The Luangwa flows along four-fifths of the Luangwa Rift Valley to the point where it meets the Lukusashi and the Lunsemfwa which has come from the opposite direction. At one time, millions of years ago, there was no way out and the Luangwa Rift filled with a Rift Valley Lake called the Madumabisa Lake, which rivalled Lake Malawi in size. The water of the lake overflowed in a river to the south-west, towards what is now the Kalahari, where it combined with the Okavango, Upper Zambezi, Cuando and Kafue rivers, emptying into the Limpopo River and flowing to the Indian Ocean.

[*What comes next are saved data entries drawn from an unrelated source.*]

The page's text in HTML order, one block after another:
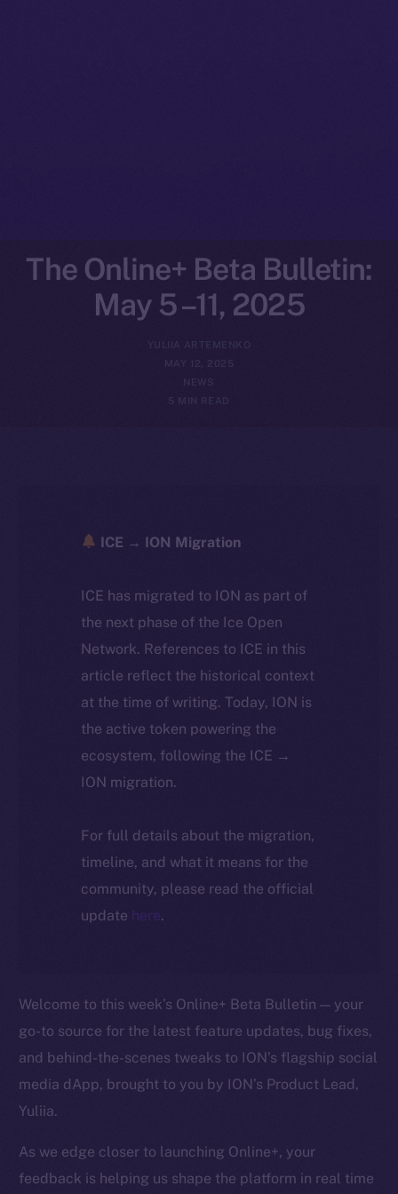
The Online+ Beta Bulletin:
May 5 –11, 2025
YULIIA ARTEMENKO
MAY 12, 2025
NEWS
ICE → ION Migration
ICE has migrated to ION as part of
the next phase of the Ice Open
Network. References to ICE in this
article reflect the historical context
at the time of writing. Today, ION is
the active token powering the
ecosystem, following the ICE →
ION migration.
For full details about the migration,
timeline, and what it means for the
community, please read the official
update here.
Welcome to this week’s Online+ Beta Bulletin — your
go-to source for the latest feature updates, bug fixes,
and behind-the-scenes tweaks to ION’s flagship social
media dApp, brought to you by ION’s Product Lead,
Yuliia.
As we edge closer to launching Online+, your
feedback is helping us shape the platform in real time
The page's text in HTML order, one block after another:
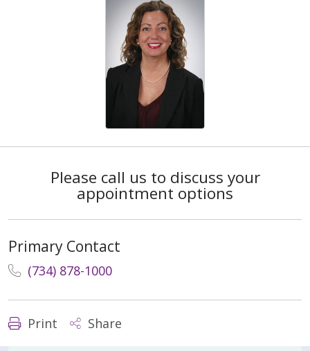
Please call us to discuss your
appointment options
Primary Contact
(734) 878-1000
Print Share
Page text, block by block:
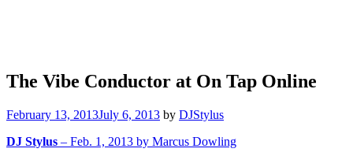
The Vibe Conductor at On Tap Online
February 13, 2013July 6, 2013 by DJStylus
DJ Stylus – Feb. 1, 2013 by Marcus Dowling
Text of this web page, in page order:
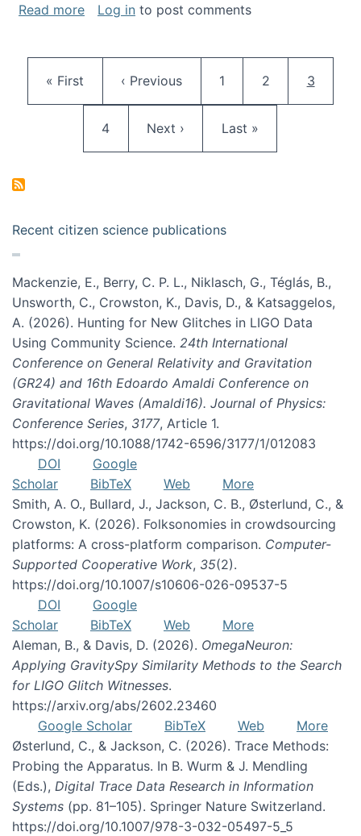
Read moreabout Gravity Spy is live!
Log in to post comments
First page
« First Previous page
‹ Previous Page
1 Page
2 Current
3
Page
4 Next page
Next › Last page
Last »
Recent citizen science publications
Mackenzie, E., Berry, C. P. L., Niklasch, G., Téglás, B.,
Unsworth, C., Crowston, K., Davis, D., & Katsaggelos,
A. (2026). Hunting for New Glitches in LIGO Data
Using Community Science. 24th International
Conference on General Relativity and Gravitation
(GR24) and 16th Edoardo Amaldi Conference on
Gravitational Waves (Amaldi16). Journal of Physics:
Conference Series, 3177, Article 1.
https://doi.org/10.1088/1742-6596/3177/1/012083
DOI
Google
Scholar
BibTeX Web
More
Smith, A. O., Bullard, J., Jackson, C. B., Østerlund, C., &
Crowston, K. (2026). Folksonomies in crowdsourcing
platforms: A cross-platform comparison. Computer-
Supported Cooperative Work, 35(2).
https://doi.org/10.1007/s10606-026-09537-5
DOI
Google
Scholar
BibTeX Web
More
Aleman, B., & Davis, D. (2026). OmegaNeuron:
Applying GravitySpy Similarity Methods to the Search
for LIGO Glitch Witnesses.
https://arxiv.org/abs/2602.23460
Google Scholar
BibTeX Web
More
Østerlund, C., & Jackson, C. (2026). Trace Methods:
Probing the Apparatus. In B. Wurm & J. Mendling
(Eds.), Digital Trace Data Research in Information
Systems (pp. 81–105). Springer Nature Switzerland.
https://doi.org/10.1007/978-3-032-05497-5_5

Several geological events combined to produce the current river systems. Faulting produced another graben just to the south of the Luangwa Rift, and running east–west: the Zambezi Rift Valley and the Chicoa Trough. A tributary of the Shire River at the south end of the Great Rift Valley then cut back eastwards through the Chicao Trough and Zambezi Valley, capturing the southerly overspill of the Madumabisa Lake. This tributary became the Zambezi, which over millions of years captured the Kafue, Cuando and the upper Zambezi. Faulting lowered the land between the Luangwa Rift and the Zambezi Rift allowing Madumabisa Lake to drain out into the Zambezi in a channel which became the lower Luangwa River.

The Luangwa as a barrier

The Luangwa Rift Valley and rivers within it form a natural barrier, with a very low population density. This, the steepness of the terrain, and the existence of the wildlife reserves have resulted in no highways crossing the valley between the Lusaka-Kabwe roads in the west and the Isoka-Chisenga road in the north, a distance of about 800 km. The lower Luangwa Valley is crossed by just one road, the Great East Road at the Luangwa Bridge, about 10 km south of the Luangwa-Lunsemfwa confluence.